Para conseguir el afilado, debemos pasar la hoja por las aberturas que tienen los afiladores, siempre trayendo la hoja dirección al cocinero. Primero debe pasarse por la abertura más grande para desgastar la hoja, pasándose después por la abertura pequeña para perfilar la hoja y pulirla. Por poner un ejemplo, vamos a fijarnos con los afiladores para cuchillos de la marca, ARCOS, toda una referencia en el sector de afilados. El afilador ARCOS eléctrico permite un afilado profesional y sin esfuerzo con el modo que hemos explicado anteriormente, aportando de nuevo seguridad, facilidad y precisión en el corte.

Así pues, si quieres tener un cuchillo como si fuera nuevo, ahora ya sabes que herramienta puedes utilizar y cómo utilizarla!

¿Cómo afilar cuchillos de cocina con chaira?

afilar cuchillo chiara

“He comprado un buen cuchillo… por lo tanto, no creo que haya que hacer ningún mantenimiento”.

¿Es lo que has pensado alguna vez? Pues también lo piensan muchos otros cocineros. No obstante, aunque tengamos un cuchillo de alta gamma, el hilo sufre de igual modo que los otros cuchillos de otras gamas y el hilo pierde su precisión de corte y se convierte en una herramienta poco segura.

Los cuchillos deben afilarse constantemente, indiferentemente de la gamma y el tipo. Una de las mejores opciones es hacerlo con las chairas. Estas herramientas mantienen en perfectas condiciones el hilo de los cuchillos manteniendo por tanto sus prestaciones y con un tiempo mínimo. Solo con un par de pasadas por los dos lados tendremos el resultado deseado. Afilar no es algo especial, debería ser parte de una correcta utilización diaria de los cuchillos.

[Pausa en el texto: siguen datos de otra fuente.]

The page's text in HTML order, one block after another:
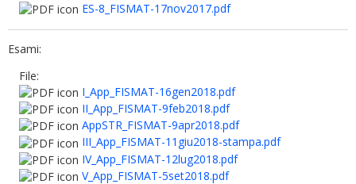
ES-8_FISMAT-17nov2017.pdf
Esami:
File:
I_App_FISMAT-16gen2018.pdf
II_App_FISMAT-9feb2018.pdf
AppSTR_FISMAT-9apr2018.pdf
III_App_FISMAT-11giu2018-stampa.pdf
IV_App_FISMAT-12lug2018.pdf
V_App_FISMAT-5set2018.pdf

La chaira, el afilador de cuchillos de toda la vida

Vamos a ver la metodología concreta de afilar con chaira. Primero de todo, debemos poner la chaira con la punta hacia abajo, en una superficie estable y plana. Pon el cuchillo en tu mano derecha (en caso de que seas diestro) y la chaira con tu mano izquierda. Empezamos poniendo la chaira sobre el hilo con un ángulo de 20 grados, haciendo un movimiento de arco dirección hacia la punta del cuchillo. La velocidad al principio debe ser mediana, no muy rápida, hasta que vayas cogiendo experiencia. El ángulo siempre debe mantenerse a 20 grados y deslizar de forma uniforme por toda la hoja. En cada pasada, vamos a cambiar la cara de la hoja. Dependiendo del estado de la hoja, pasaremos la chaira un mínimo de dos veces y un máximo recomendable de diez veces cada cara. Este es el modo simple, existen otras modalidades que podrás realizar cuando vayas ganando confianza con esta modalidad.

Algunos de los errores comunes son no realizar un movimiento completo por toda la hoja o cambiar el ángulo. Finalmente, también deberíamos tener en cuenta el material de la chaira, ya que existen una gran variedad de modelos con distintos materiales de fabricación y forma. Existen de acero, cerámica, diamante, carburo, etc. Los resultados no varían demasiado y es ante todo, según las preferencias del cocinero/a.

Ahora pues, ya estás preparado para hacer tus primeros afilados y poder mantener tus cuchillos a pleno rendimiento.